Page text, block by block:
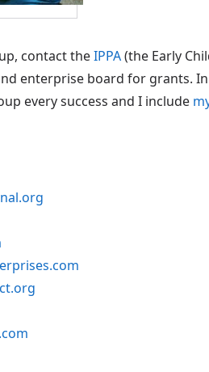
contact theIPPA(the Early
enterprise board for grants.
every success and I include
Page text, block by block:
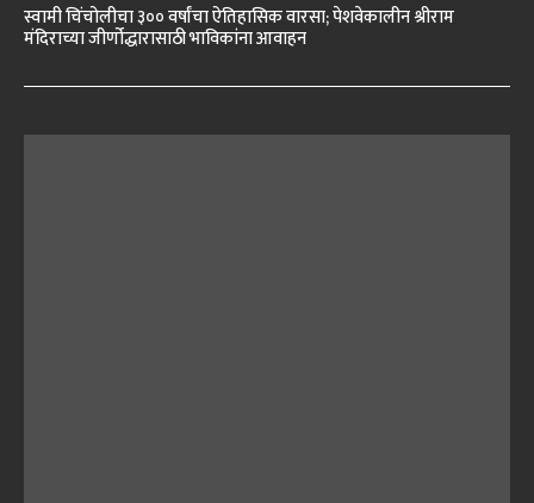
स्वामी चिंचोलीचा ३०० वर्षांचा ऐतिहासिक वारसा; पेशवेकालीन श्रीराम
मंदिराच्या जीर्णोद्धारासाठी भाविकांना आवाहन
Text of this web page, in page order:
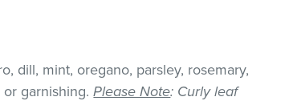
dill, mint, oregano, parsley, rosemary,
or garnishing.Please Note: Curly leaf
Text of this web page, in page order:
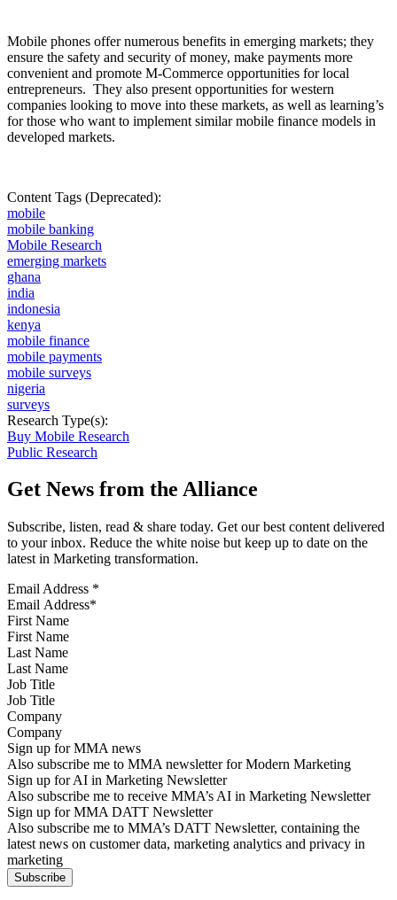
Mobile phones offer numerous benefits in emerging markets; they
ensure the safety and security of money, make payments more
convenient and promote M-Commerce opportunities for local
entrepreneurs. They also present opportunities for western
companies looking to move into these markets, as well as learning’s
for those who want to implement similar mobile finance models in
developed markets.
Content Tags (Deprecated):
mobile
mobile banking
Mobile Research
emerging markets
ghana
india
indonesia
kenya
mobile finance
mobile payments
mobile surveys
nigeria
surveys
Research Type(s):
Buy Mobile Research
Public Research
Get News from the Alliance
Subscribe, listen, read & share today. Get our best content delivered
to your inbox. Reduce the white noise but keep up to date on the
latest in Marketing transformation.
Email Address *
First Name
Last Name
Job Title
Company
Sign up for MMA news
Also subscribe me to MMA newsletter for Modern Marketing
Sign up for AI in Marketing Newsletter
Also subscribe me to receive MMA’s AI in Marketing Newsletter
Sign up for MMA DATT Newsletter
Also subscribe me to MMA’s DATT Newsletter, containing the
latest news on customer data, marketing analytics and privacy in
marketing
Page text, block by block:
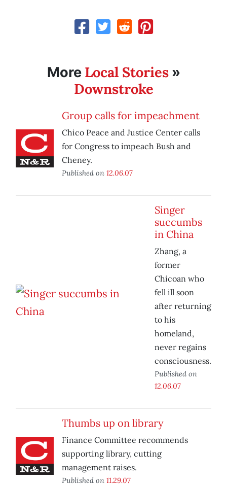
More Local Stories»
Downstroke
Group calls for impeachment
Chico Peace and Justice Center calls
for Congress to impeach Bush and
Cheney.
Published on 12.06.07
Singer
succumbs
in China
Zhang, a
former
Chicoan who
fell ill soon
after returning
to his
homeland,
never regains
consciousness.
Published on
12.06.07
Thumbs up on library
Finance Committee recommends
supporting library, cutting
management raises.
Published on 11.29.07
------------------------------------
TASK DIRECTIONS:
When copying the entries above, keep each word as it is and exclude any image.

EXERCISE SOLUTION:
Page text, block by block:
contact theIPPA(the Early
enterprise board for grants.
every success and I include
Page text, block by block:
स्वामी चिंचोलीचा ३०० वर्षांचा ऐतिहासिक वारसा; पेशवेकालीन श्रीराम
मंदिराच्या जीर्णोद्धारासाठी भाविकांना आवाहन
Text of this web page, in page order:
dill, mint, oregano, parsley, rosemary,
or garnishing.Please Note: Curly leaf
Text of this web page, in page order:
Mobile phones offer numerous benefits in emerging markets; they
ensure the safety and security of money, make payments more
convenient and promote M-Commerce opportunities for local
entrepreneurs. They also present opportunities for western
companies looking to move into these markets, as well as learning’s
for those who want to implement similar mobile finance models in
developed markets.
Content Tags (Deprecated):
mobile
mobile banking
Mobile Research
emerging markets
ghana
india
indonesia
kenya
mobile finance
mobile payments
mobile surveys
nigeria
surveys
Research Type(s):
Buy Mobile Research
Public Research
Get News from the Alliance
Subscribe, listen, read & share today. Get our best content delivered
to your inbox. Reduce the white noise but keep up to date on the
latest in Marketing transformation.
Email Address *
First Name
Last Name
Job Title
Company
Sign up for MMA news
Also subscribe me to MMA newsletter for Modern Marketing
Sign up for AI in Marketing Newsletter
Also subscribe me to receive MMA’s AI in Marketing Newsletter
Sign up for MMA DATT Newsletter
Also subscribe me to MMA’s DATT Newsletter, containing the
latest news on customer data, marketing analytics and privacy in
marketing
Page text, block by block:
More Local Stories»
Downstroke
Group calls for impeachment
Chico Peace and Justice Center calls
for Congress to impeach Bush and
Cheney.
Published on 12.06.07
Singer
succumbs
in China
Zhang, a
former
Chicoan who
fell ill soon
after returning
to his
homeland,
never regains
consciousness.
Published on
12.06.07
Thumbs up on library
Finance Committee recommends
supporting library, cutting
management raises.
Published on 11.29.07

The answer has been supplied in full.